Nicholas Belkin Named Inaugural Association for Information Science and Technology Fellow Award Recipient
The Association for Information Science & Technology (ASIS&T) is delighted to announce that Nicholas Belkin is the first recipient of the ASIS&T Fellow Award. This award recognizes individuals who have made substantial and sustained contributions to ASIS&T and the broader field of Information Science. ASIS&T Fellows have made a significant contribution to one or more of the following areas of information science: research, products, teaching, and service to the profession, the association, and other entities such as government, industry, etc. Fellows must uphold ethical and professional standards to be appointed and to maintain the honor.

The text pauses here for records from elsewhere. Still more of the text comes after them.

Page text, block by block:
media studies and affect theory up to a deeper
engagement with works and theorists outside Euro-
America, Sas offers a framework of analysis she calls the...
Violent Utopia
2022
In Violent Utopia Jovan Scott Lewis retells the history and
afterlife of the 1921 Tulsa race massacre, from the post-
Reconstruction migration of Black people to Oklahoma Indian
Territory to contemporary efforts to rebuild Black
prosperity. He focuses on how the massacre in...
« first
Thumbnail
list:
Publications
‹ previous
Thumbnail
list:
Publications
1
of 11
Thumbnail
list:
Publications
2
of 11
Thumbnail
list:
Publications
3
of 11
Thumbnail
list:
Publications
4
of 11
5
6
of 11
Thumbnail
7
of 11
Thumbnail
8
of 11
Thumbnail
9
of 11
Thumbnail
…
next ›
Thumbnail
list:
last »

In nominating Belkin for the award, Chirag Shah, Professor, Lab Director InfoSeeking Lab, Co-Founding Director Center for Responsibility in AI Systems & Experiences (RAISE) at University of Washington and Editor-in-Chief Information Matters stated “There are very few scholars in our field with the breadth and depth of scholarly impact that Prof. Nick Belkin has shown over his storied career spanning many decades, multiple continents, and a spectrum of challenging issues, methodologies, and outcomes. I can see no better candidate deserving the prestigious ASIS&T Fellows Award.”

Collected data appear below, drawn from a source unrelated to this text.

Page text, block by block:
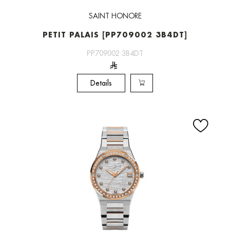
SAINT HONORE
PETIT PALAIS [PP709002 3B4DT]
PP709002 3B4DT
Details
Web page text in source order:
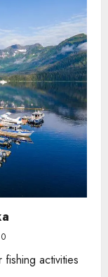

Belkin is one of the most distinguished scholars in the field of information science and technology. His groundbreaking work involving “cognitive viewpoint” in information science has been guiding scholars and practitioners working in the areas of information behavior for decades. He is the co-author of one the first books to explicitly investigate and describe the process of interactive information retrieval. In addition, Belkin has authored or co-authored over 200 journal articles, conference proceedings and book chapters, and has been identified variously as the first or second most highly cited scholar in Library and Information Science. Belkin has conducted ethnographic, sociological, behavioral, and experimental research, including twelve years in the TREC Interactive Track.

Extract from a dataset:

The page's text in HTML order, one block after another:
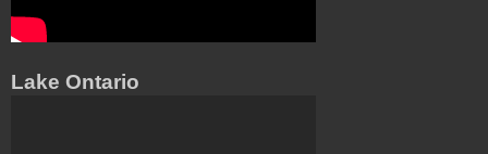
Lake Ontario

His most recent projects have focused on personalization of interaction with information personalization of information retrieval based on searchers’ current and past behaviors, and on methods for evaluation of whole-session search. His current research interest focuses on implications for LIS of the ubiquity of information in daily life, on which he has given keynote presentations at a variety of venues, including CLEF 2018, FIRE 2019, BIRDS 2020, and LIDA 2021, and the 2022 Stallmann Distinguished Lecture at the University of Texas, Austin. Professor Belkin’s research has been supported by many agencies, including NSF, Institute of Museum and Library Services, Google, DARPA, NIST, US Department of Education, the British Library Research and Development Department, and NATO.
Belkin has served as the Chair of the ACM SIGIR, and President of the Association for Information Science and Technology (ASIST). He is the recipient of the ASIST’s Outstanding Teacher award, its Research Award, and its Award of Merit, for outstanding contributions to Information Science, and in 2021 was named an ASIS&T Distinguished Member in its inaugural class. In 2015, he received the ACM SIGIR Gerard Salton Award, for significant, sustained, and continuing contributions to research in information retrieval, and in 2020 he was an made an inaugural Member of the ACM SIGIR Academy.
Over his career spanning multiple decades and institutions, Belkin has advised and mentored countless students. These students themselves have done groundbreaking works in the field of information science and technology.
Belkin is Distinguished Professor of Information Science Emeritus, at the Department of Library & Information Science, Rutgers University, and Adjunct Professor at the Dhirubhai Ambani Institute of Information and Communication Technology, India. Prior to these appointments, he was Lecturer and Senior Lecturer in the Department of Information Science, The City University, London. He has held visiting positions at, inter alia, the University of Western Ontario; the Free University, Berlin; GMD-IPSI, Darmstadt; the Institute for Systems Science, National University of Singapore; the Information School, University of Washington, Seattle; and GESIS, Cologne. He was a Fulbright Fellow at the University of Tampere in 1996, and a Fulbright Senior Scholar in Croatia in 2003. He received his Ph.D. in Information Studies from the University of London (University College).